While it is impossible to know what percentage of Muslim deaths are directly attributable to U.S. force in Iraq and Afghanistan, the fact is that over the last three decades American wars in the Middle East entailed the deaths of hundreds of thousands of Muslims, fighters as well as civilians, and Obama’s cosmetic speeches about respecting Islam’s contribution to the world will do little to hide casualty figures that would make all but the most vicious Middle Eastern regimes blush. It’s hardly surprising then that we are now taking a page out of the Arab regime playbook. Don’t blame us, the linkage theorists say: Look at what the Israelis are doing to the Palestinians.

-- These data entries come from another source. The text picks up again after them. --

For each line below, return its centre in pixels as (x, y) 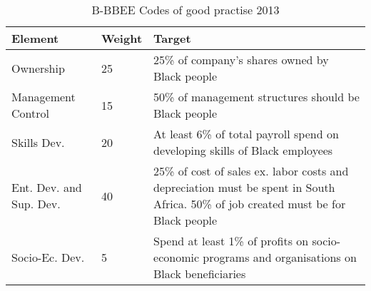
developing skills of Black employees (243, 150)
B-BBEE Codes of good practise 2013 (185, 10)
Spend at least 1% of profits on (231, 241)
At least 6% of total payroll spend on (246, 134)
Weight (122, 38)
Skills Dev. (38, 142)
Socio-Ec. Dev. (48, 257)
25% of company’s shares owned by (241, 60)
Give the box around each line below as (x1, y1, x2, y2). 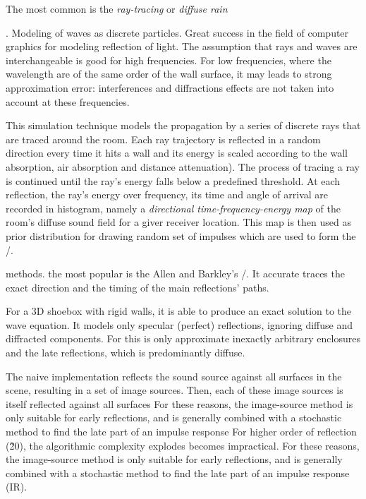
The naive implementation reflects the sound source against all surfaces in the (6, 368, 342, 383)
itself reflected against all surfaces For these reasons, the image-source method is (6, 396, 353, 411)
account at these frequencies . (6, 94, 130, 109)
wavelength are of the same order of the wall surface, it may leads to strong (6, 66, 332, 81)
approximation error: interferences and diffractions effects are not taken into (6, 80, 334, 95)
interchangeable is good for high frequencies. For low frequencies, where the (6, 52, 331, 67)
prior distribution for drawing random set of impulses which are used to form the (6, 228, 356, 243)
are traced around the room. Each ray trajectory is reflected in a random (6, 131, 321, 146)
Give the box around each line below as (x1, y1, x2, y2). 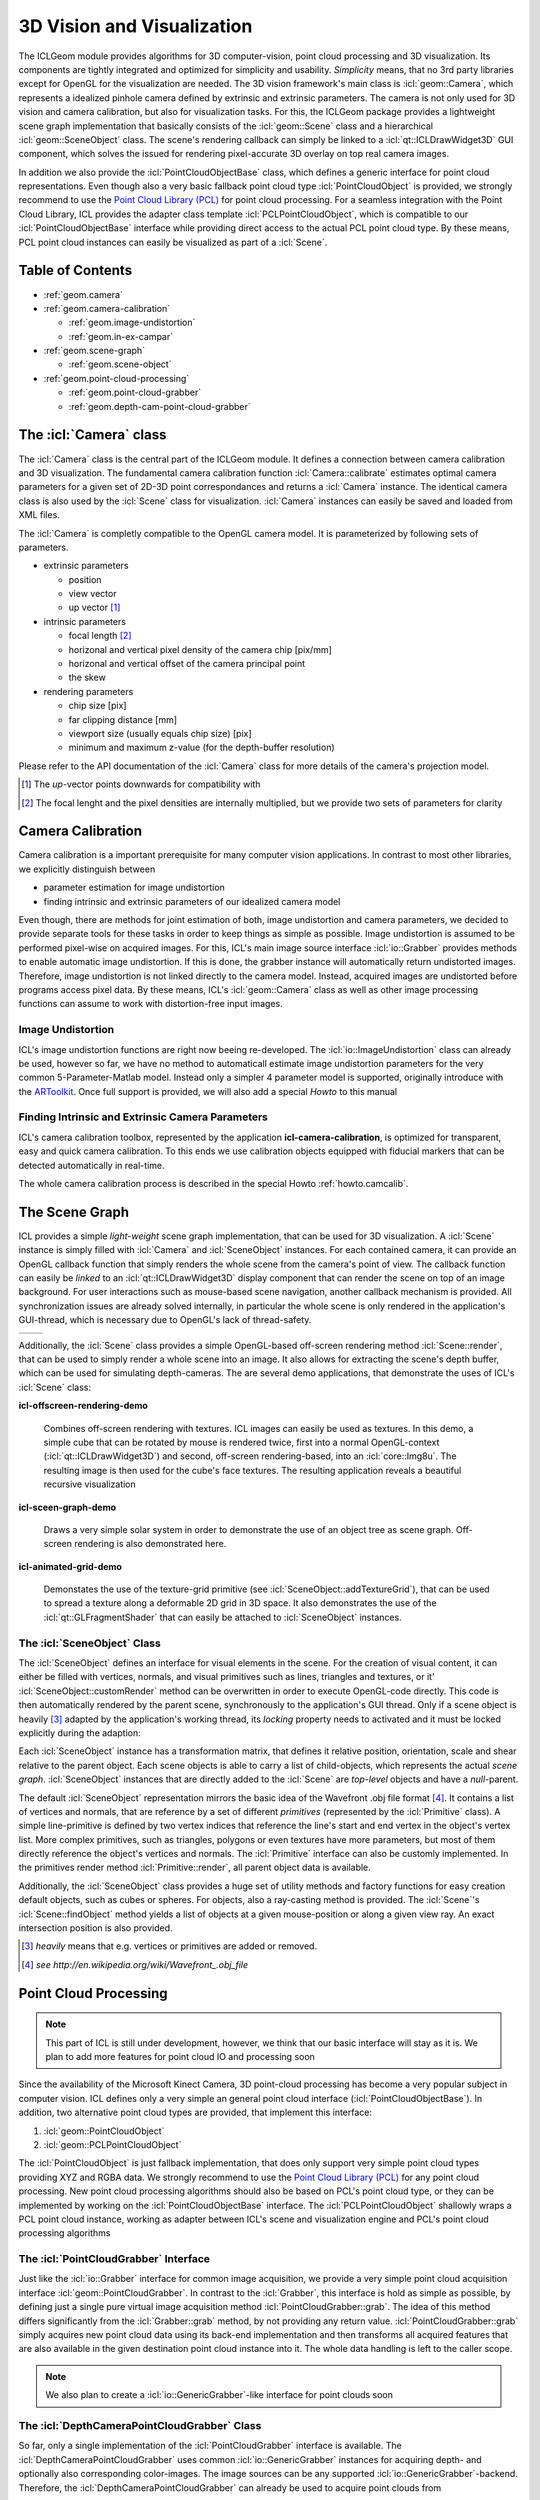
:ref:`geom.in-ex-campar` (68, 330, 174, 342)
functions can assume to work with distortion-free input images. (18, 998, 284, 1010)
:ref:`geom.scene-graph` (43, 345, 145, 357)
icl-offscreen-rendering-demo (18, 1400, 149, 1412)
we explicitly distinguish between (18, 863, 156, 875)
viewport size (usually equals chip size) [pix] (68, 727, 252, 739)
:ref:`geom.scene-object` (68, 358, 172, 370)
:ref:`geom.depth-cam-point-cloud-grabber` (68, 400, 251, 412)
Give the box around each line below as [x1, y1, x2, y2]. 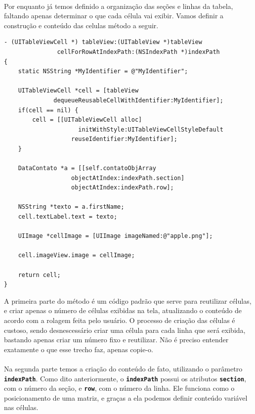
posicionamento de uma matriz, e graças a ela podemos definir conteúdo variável [4, 392, 248, 403]
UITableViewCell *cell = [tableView [18, 87, 139, 94]
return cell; [18, 271, 61, 278]
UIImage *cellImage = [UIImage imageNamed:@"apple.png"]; [18, 232, 213, 240]
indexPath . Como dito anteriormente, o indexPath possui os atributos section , [4, 373, 247, 383]
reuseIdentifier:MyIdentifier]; [71, 136, 177, 143]
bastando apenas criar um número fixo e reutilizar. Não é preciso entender [4, 334, 229, 345]
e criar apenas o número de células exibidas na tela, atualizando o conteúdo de [4, 305, 242, 316]
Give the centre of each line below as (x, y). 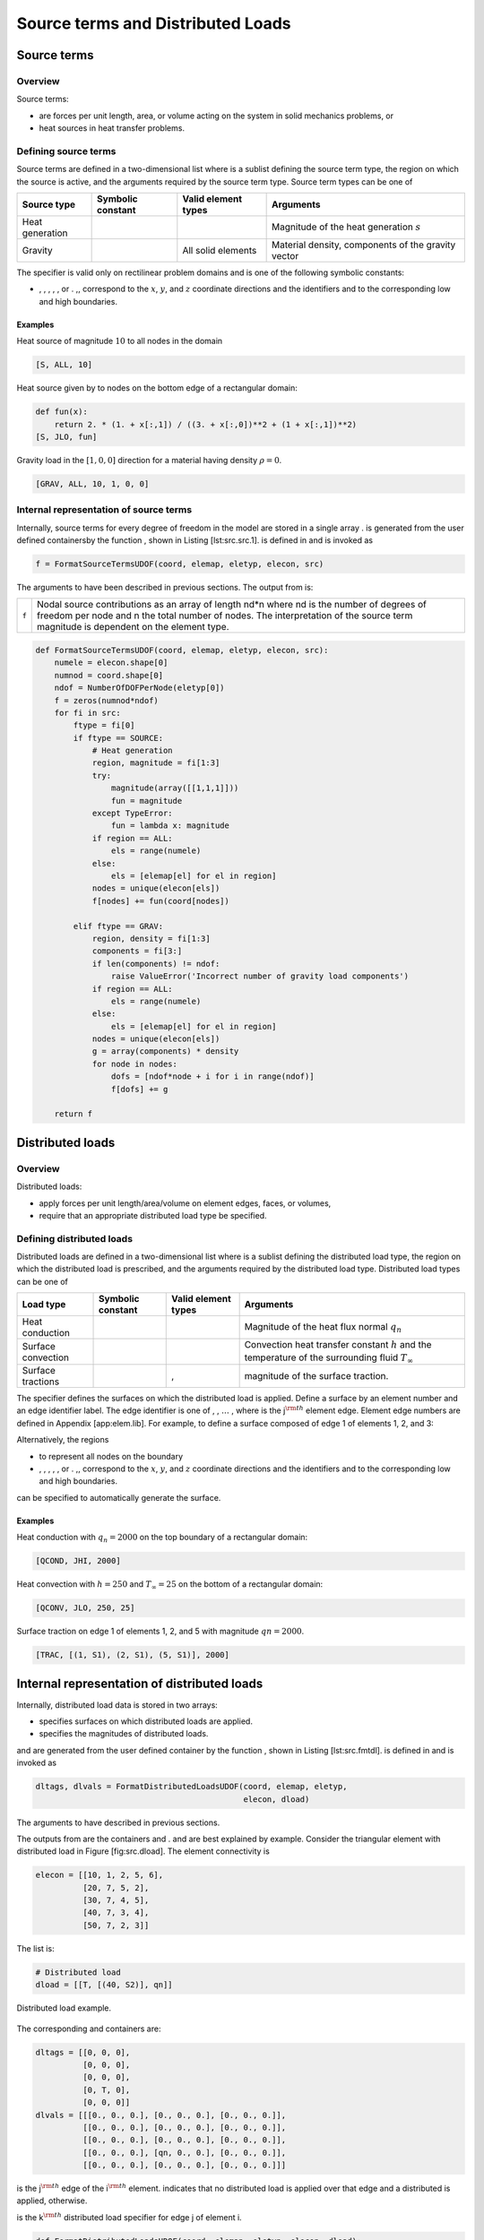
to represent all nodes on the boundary (111, 1456)
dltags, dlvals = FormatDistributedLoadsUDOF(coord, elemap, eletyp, (191, 1787)
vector (285, 256)
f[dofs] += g (139, 1089)
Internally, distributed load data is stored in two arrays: (117, 1705)
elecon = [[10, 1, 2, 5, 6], (99, 1875)
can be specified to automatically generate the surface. (119, 1497)
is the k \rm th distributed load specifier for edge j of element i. (129, 2217)

The Obama Administration is obsessed with linkage because it wants to have it both ways. They want to wage war in Afghanistan and Pakistan, the strategic value of which is hard to ascertain, without taking moral or political responsibility for that war. The upshot of this cowardice is a form of magical thinking in which the United States evades responsibility for its own actions by shining the spotlight on the Jewish state instead. But it’s not Israel’s checkpoints on the occupied West Bank that compelled the Taliban to dispatch one of its foot soldiers to Times Square last week to kill American civilians. It’s our own war.

Lee Smith is the author of The Consequences of Syria.